Once or twice he went down at night to the French wire. All the sentries were friends of his.
“Anybody been through?” he inquired.
The answer was always the same: Nobody had been through as far as the patrol knew.
“Where the hell,” muttered Recklow, “did those three guys go?”
A nightingale sang as he sauntered homeward. Possibly, being a French nightingale, she was trying to tell him that there were three people lying very still in the thicket near her.
But men are stupid and nightingales are too busy to bother about trifles when there is courting to be done and nests to be planned and all the anticipated excitement of the coming new moon to preoccupy a love-distracted bird.
On a warm, sunny day early in June, toward three o’clock in the afternoon, a peloton of French cavalry en vidette from Delle stopped a rather rickety touring-car several kilometres west of the Swiss frontier and examined the sheaf of papers offered for their inspection by the young man who drove the car.
A yellow-haired girl seated beside him leaned back in her place indifferently to relax her limbs.
From the time she and the young man had left Glenark in Scotland their progress had been a series of similar interruptions. Everywhere on every road soldiers, constables, military policemen, and gentlemen in mufti had displayed, with varying degrees of civility, a persistent curiosity to inspect such papers as they carried.
On the Channel transport it was the same; the same from Dieppe to Paris; from Paris to Belfort; and now, here within a pebble’s toss of the Swiss frontier, military curiosity concerning their papers apparently remained unquenched.
The sous-officier of dragoon-lancers sat his splendid horse and gravely inspected the papers, one by one. Behind him a handful of troopers lolled in their saddles, their lances advanced, their horses swishing their tails at the murderous, green-eyed bremsers which, like other bloodthirsty Teutonic vermin, had their origin in Germany, and raided both French and Swiss frontiers to the cruel discomfort of horses and cattle.
Meanwhile the blond, perplexed boy who was examining the papers of the two motorists, scratched his curly head and rubbed his deeply sunburned nose with a sunburned fist, a visible prey to indecision.

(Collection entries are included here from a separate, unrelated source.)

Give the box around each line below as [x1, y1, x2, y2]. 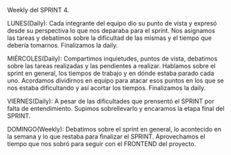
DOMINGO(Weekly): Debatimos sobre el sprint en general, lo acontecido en [7, 125, 222, 133]
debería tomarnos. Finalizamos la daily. [7, 41, 119, 49]
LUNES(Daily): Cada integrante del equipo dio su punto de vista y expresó [7, 19, 217, 27]
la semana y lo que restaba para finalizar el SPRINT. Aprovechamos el [7, 132, 205, 141]
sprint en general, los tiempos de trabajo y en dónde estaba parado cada [7, 69, 214, 77]
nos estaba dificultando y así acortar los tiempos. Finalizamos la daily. [7, 84, 206, 92]
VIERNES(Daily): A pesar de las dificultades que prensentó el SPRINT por [7, 97, 215, 105]
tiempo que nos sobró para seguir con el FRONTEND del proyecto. [7, 140, 197, 147]
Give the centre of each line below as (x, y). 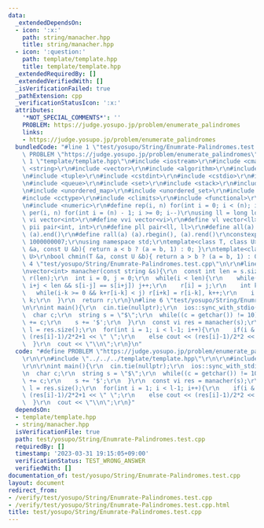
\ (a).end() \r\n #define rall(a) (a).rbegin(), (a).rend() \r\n (126, 235)
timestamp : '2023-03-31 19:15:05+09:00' (82, 454)
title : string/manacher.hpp (68, 45)
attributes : (35, 111)
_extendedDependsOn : (49, 23)
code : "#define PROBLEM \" (59, 352)
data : (17, 15)
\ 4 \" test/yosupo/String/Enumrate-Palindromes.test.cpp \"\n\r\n (132, 264)
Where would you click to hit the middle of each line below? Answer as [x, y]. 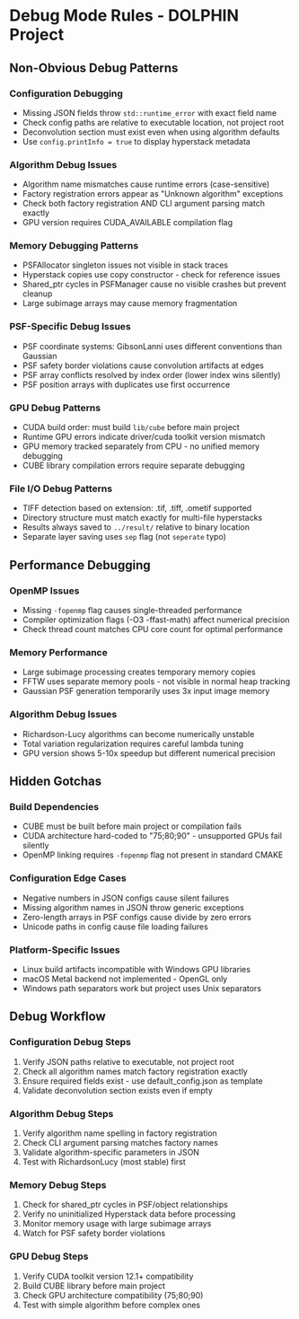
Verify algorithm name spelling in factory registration [119, 1133]
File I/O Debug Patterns [61, 488]
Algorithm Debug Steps [62, 1113]
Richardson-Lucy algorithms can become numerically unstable [138, 734]
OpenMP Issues [44, 591]
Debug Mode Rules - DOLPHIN [124, 16]
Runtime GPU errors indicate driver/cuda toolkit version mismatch [144, 437]
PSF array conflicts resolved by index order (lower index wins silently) [151, 374]
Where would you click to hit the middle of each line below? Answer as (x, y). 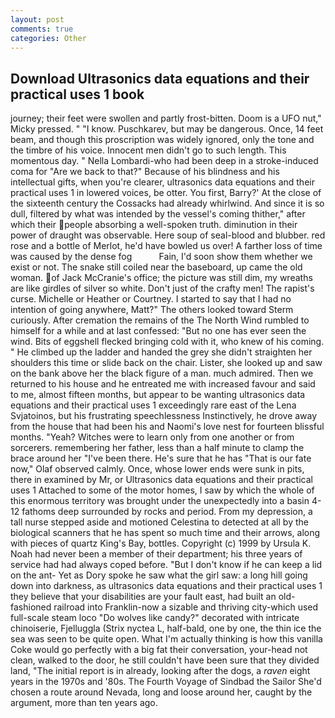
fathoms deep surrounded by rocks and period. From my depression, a (167, 512)
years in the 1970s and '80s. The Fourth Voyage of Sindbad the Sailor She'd (166, 682)
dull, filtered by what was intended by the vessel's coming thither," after (158, 214)
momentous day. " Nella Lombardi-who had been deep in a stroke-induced (164, 161)
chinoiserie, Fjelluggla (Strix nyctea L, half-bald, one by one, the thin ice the (166, 628)
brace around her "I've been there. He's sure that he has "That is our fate (161, 458)
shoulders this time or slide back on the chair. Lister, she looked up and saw (166, 363)
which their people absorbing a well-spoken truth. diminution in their (154, 225)
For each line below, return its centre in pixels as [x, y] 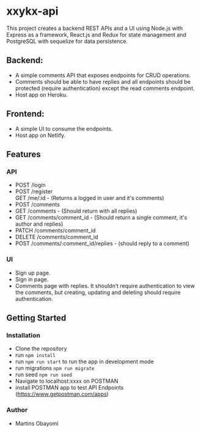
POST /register [34, 191]
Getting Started [36, 318]
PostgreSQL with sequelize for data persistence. [67, 41]
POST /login [30, 185]
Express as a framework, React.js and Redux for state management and [96, 34]
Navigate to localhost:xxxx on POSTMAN [67, 381]
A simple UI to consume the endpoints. [64, 128]
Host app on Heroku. [42, 94]
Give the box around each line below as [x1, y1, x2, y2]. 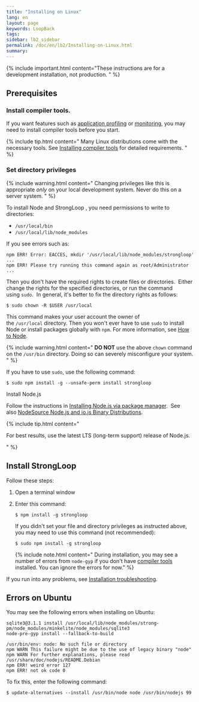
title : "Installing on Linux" [6, 8, 82, 15]
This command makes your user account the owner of [6, 313, 140, 320]
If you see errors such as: [6, 240, 70, 247]
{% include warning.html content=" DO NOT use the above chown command [6, 343, 193, 351]
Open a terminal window [14, 488, 76, 496]
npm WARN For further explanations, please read [6, 652, 130, 658]
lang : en [6, 14, 28, 20]
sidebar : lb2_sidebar [6, 37, 61, 43]

Finally, at his slight gesture, his troopers trotted out and formed around the touring-car.
The boyish sous-officier looked pleasantly at the occupants of the car: “Have the complaisance to follow me—rather slowly if you please,” he said; wheeled his horse, and trotted eastward toward the roofs of a little hamlet visible among the trees of the green and rolling countryside.

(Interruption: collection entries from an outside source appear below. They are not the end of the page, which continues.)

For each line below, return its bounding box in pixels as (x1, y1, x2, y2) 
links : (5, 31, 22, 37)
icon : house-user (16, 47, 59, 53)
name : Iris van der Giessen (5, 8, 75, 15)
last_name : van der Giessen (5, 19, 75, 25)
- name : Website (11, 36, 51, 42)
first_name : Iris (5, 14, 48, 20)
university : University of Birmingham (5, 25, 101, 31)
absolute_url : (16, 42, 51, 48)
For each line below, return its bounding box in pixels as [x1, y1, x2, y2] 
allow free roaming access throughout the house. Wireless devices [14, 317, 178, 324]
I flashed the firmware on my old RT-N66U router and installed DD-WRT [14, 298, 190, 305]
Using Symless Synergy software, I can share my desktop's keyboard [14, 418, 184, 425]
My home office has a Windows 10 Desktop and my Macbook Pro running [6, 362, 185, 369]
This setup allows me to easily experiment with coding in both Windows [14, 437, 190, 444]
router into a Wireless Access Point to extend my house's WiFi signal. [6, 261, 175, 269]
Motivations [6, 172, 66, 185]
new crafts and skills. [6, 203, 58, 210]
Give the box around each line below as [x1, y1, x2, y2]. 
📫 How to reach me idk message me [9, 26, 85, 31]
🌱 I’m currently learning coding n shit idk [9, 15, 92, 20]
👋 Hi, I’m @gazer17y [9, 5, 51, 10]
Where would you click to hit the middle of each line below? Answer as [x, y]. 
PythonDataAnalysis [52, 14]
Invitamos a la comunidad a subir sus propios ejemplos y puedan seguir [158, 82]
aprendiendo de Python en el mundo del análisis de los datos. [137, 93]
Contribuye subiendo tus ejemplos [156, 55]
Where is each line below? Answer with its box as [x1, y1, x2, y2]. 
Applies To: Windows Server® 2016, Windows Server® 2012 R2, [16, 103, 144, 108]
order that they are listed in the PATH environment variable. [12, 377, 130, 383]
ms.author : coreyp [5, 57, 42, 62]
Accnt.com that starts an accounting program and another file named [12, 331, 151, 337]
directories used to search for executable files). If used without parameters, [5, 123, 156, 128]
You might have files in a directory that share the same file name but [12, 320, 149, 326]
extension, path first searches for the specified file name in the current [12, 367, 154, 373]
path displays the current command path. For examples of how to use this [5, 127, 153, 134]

The young man threw in his clutch and advanced slowly, the cavalry trotting on either side with lances in stirrup-boots and slanting backward from the arm-loops.
There was a barrier beyond and some Alpine infantry on guard; and to the left, a paved street and houses. Half-way down this silent little street they halted: the sous-officier dismounted and opened the door of the tonneau, politely assisting the girl to alight. Her companion followed her, and the sous-officier conducted them into a stucco house, the worn limestone step of which gave directly on the grass-grown sidewalk.